- Opening Delimiter -

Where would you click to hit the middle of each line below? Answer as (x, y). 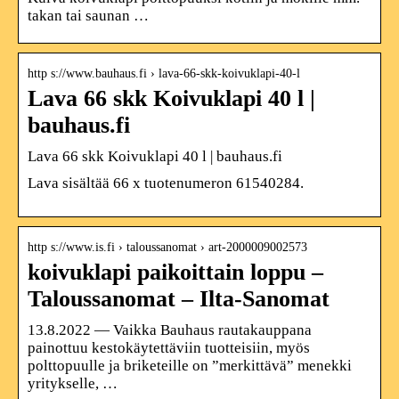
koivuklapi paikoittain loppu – (175, 272)
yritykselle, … (73, 383)
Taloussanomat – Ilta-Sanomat (179, 298)
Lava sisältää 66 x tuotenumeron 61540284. (166, 183)
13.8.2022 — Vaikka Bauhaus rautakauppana (170, 330)
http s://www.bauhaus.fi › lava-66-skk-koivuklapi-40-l (164, 73)
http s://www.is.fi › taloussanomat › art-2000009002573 (167, 247)
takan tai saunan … (88, 15)
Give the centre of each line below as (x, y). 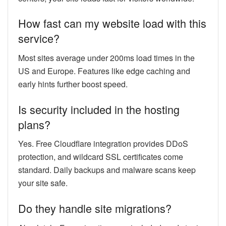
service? (39, 38)
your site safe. (43, 183)
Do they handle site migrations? (95, 208)
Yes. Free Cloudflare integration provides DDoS (103, 144)
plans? (34, 124)
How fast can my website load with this (112, 23)
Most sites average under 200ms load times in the (106, 58)
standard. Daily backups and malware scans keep (107, 170)
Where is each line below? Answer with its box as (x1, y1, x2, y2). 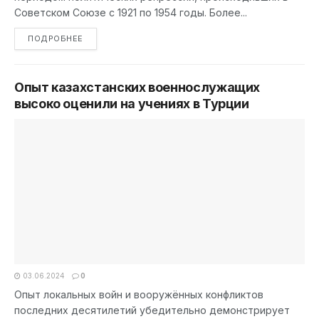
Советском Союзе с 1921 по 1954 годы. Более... (14, 6, 247, 19)
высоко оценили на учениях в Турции (14, 96, 249, 111)
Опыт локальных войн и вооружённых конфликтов (14, 288, 263, 300)
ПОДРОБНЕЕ (28, 33, 83, 43)
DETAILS (82, 33, 118, 43)
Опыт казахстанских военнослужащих (14, 80, 261, 95)
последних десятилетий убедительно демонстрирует (14, 304, 290, 316)
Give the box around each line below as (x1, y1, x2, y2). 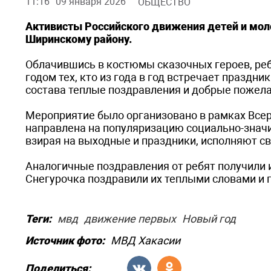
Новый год (182, 212, 236, 225)
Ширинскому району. (25, 33, 132, 45)
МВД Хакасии (111, 234, 180, 247)
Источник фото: (25, 234, 105, 247)
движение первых (84, 212, 176, 225)
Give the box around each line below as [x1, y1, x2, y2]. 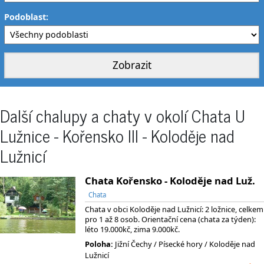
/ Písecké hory [154, 238, 203, 249]
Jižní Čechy [113, 238, 154, 249]
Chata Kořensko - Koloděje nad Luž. [85, 174, 255, 188]
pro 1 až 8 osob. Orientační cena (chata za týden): [85, 214, 256, 225]
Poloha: [85, 238, 113, 249]
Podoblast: [4, 11, 49, 22]
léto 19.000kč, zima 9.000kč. [85, 224, 180, 235]
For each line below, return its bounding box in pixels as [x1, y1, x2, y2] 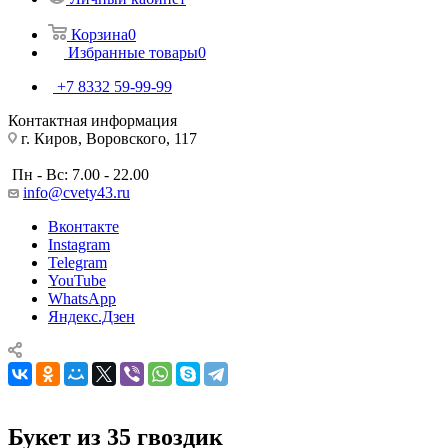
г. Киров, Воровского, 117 [17, 129, 197, 147]
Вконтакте [48, 217, 119, 235]
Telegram [48, 253, 107, 271]
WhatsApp [48, 289, 116, 307]
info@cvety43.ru [23, 183, 130, 201]
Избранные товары [68, 43, 198, 61]
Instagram [48, 235, 110, 253]
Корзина [71, 25, 128, 43]
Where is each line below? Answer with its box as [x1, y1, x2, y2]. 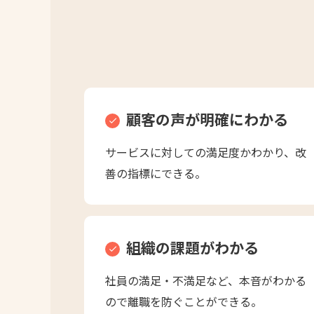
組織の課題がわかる [123, 236, 259, 258]
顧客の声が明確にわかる [123, 108, 288, 130]
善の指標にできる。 [105, 164, 206, 182]
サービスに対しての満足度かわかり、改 [105, 143, 306, 161]
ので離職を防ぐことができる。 [105, 292, 262, 310]
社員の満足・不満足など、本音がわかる [105, 271, 306, 289]
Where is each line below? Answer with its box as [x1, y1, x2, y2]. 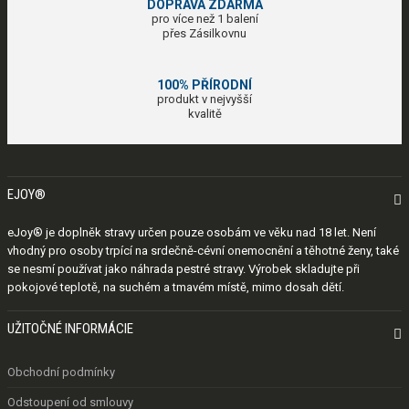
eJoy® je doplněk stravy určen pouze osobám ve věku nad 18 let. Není [7, 225, 376, 240]
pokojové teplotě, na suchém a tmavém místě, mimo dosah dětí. [7, 280, 344, 295]
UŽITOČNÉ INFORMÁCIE [7, 320, 133, 338]
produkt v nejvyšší [157, 92, 252, 107]
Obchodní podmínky [7, 365, 115, 380]
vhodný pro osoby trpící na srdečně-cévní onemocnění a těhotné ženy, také [7, 244, 399, 258]
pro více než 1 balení [151, 12, 258, 26]
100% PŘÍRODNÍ [157, 78, 252, 93]
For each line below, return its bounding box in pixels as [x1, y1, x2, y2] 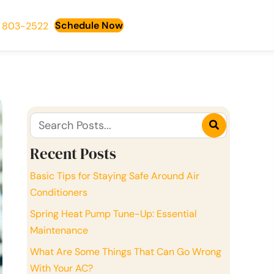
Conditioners [30, 185, 87, 199]
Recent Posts [30, 143, 116, 164]
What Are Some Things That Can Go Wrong [30, 245, 221, 258]
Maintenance [30, 223, 88, 237]
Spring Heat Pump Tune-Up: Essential [30, 207, 197, 220]
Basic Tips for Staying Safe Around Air [30, 169, 199, 182]
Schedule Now [55, 18, 123, 32]
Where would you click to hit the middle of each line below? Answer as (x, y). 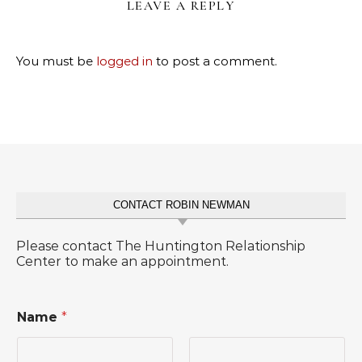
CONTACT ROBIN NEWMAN (181, 205)
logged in (124, 61)
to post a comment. (215, 61)
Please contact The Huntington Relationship (161, 246)
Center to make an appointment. (122, 262)
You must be (56, 61)
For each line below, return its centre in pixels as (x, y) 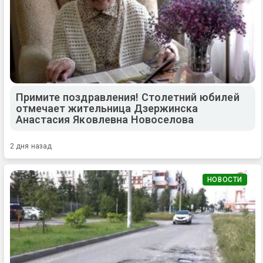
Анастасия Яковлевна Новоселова (105, 120)
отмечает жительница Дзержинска (107, 109)
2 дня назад (31, 146)
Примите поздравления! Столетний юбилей (128, 97)
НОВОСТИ (225, 180)
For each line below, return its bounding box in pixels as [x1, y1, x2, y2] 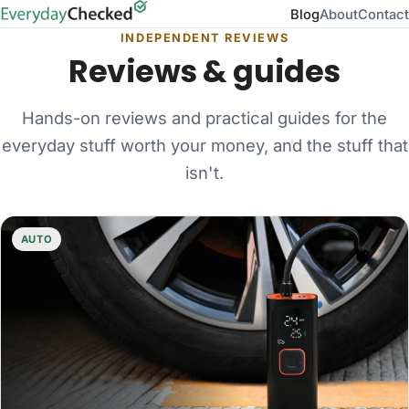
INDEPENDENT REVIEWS [120, 31, 289, 45]
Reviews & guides [68, 50, 341, 93]
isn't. [185, 163, 224, 183]
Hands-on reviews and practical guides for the [22, 108, 387, 128]
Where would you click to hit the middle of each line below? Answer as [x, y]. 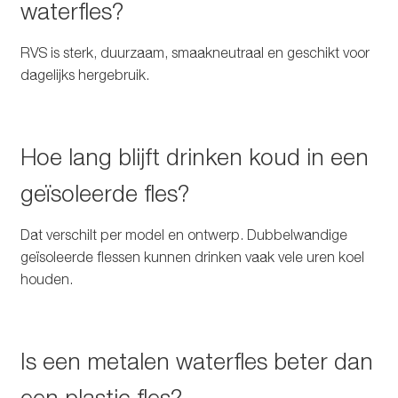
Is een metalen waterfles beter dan [196, 362]
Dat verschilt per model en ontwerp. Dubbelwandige [183, 234]
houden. [46, 279]
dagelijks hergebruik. [84, 74]
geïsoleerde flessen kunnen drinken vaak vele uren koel [192, 256]
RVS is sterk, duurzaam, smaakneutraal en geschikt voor [195, 52]
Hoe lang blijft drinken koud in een [194, 156]
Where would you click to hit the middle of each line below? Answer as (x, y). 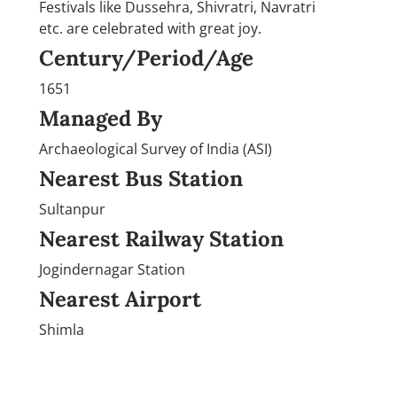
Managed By (101, 118)
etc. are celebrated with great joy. (150, 28)
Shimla (62, 329)
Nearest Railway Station (161, 238)
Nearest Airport (120, 299)
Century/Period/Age (146, 58)
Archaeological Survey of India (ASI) (156, 148)
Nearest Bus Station (141, 178)
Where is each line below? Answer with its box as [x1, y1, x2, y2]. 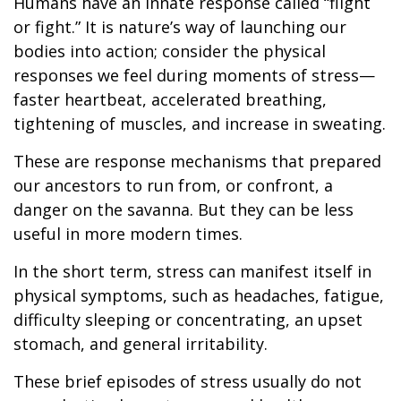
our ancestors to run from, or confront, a [13, 175, 333, 196]
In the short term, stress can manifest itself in [13, 260, 371, 282]
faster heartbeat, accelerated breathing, [13, 89, 327, 110]
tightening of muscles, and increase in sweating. [13, 113, 386, 134]
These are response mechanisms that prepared [13, 150, 381, 172]
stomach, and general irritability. [13, 333, 268, 354]
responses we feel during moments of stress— [13, 64, 375, 86]
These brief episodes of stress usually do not [13, 371, 362, 392]
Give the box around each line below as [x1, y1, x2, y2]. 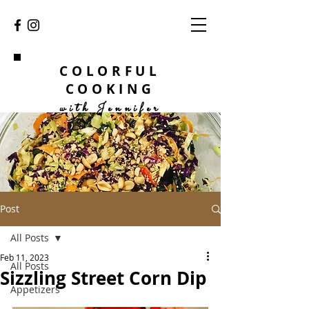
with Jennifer [59, 99, 161, 118]
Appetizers [10, 283, 60, 296]
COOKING [65, 80, 155, 98]
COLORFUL [59, 62, 161, 80]
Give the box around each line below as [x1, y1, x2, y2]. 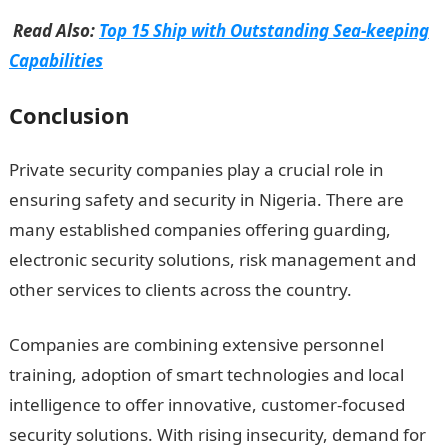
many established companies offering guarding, [8, 218, 391, 241]
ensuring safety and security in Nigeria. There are [8, 188, 404, 211]
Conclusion [8, 100, 129, 130]
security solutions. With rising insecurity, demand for [8, 423, 426, 446]
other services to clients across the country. [8, 278, 352, 301]
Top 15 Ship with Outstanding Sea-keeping [98, 19, 429, 42]
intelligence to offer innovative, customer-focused [8, 393, 405, 416]
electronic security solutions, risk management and [8, 248, 416, 271]
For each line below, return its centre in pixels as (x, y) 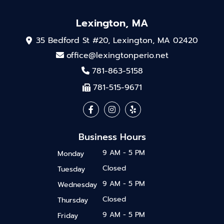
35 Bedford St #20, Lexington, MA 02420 (117, 41)
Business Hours (112, 137)
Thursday (73, 200)
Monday (71, 154)
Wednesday (77, 185)
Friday (68, 216)
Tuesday (71, 169)
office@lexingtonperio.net (117, 56)
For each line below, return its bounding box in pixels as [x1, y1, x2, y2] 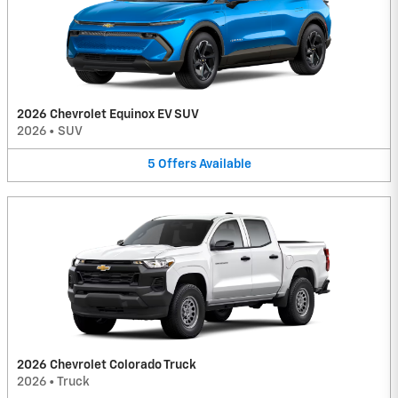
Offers [157, 158, 196, 171]
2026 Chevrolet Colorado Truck [17, 358, 196, 371]
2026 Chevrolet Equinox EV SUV [17, 108, 199, 122]
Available [198, 158, 251, 171]
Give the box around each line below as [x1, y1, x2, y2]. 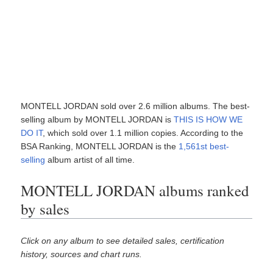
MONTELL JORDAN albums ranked [21, 180, 250, 200]
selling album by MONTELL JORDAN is [21, 115, 174, 124]
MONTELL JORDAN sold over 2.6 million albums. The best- [21, 101, 250, 111]
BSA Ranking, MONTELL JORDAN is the [21, 141, 179, 151]
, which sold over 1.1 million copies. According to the [43, 128, 244, 138]
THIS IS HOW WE [174, 115, 243, 124]
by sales [21, 199, 70, 219]
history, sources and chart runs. [21, 249, 143, 259]

- Closing Delimiter -

* Work order: List the lines of the material in which the word "Station" occurs.

* Task solution:
Nearest Railway Station (161, 238)
Nearest Bus Station (141, 178)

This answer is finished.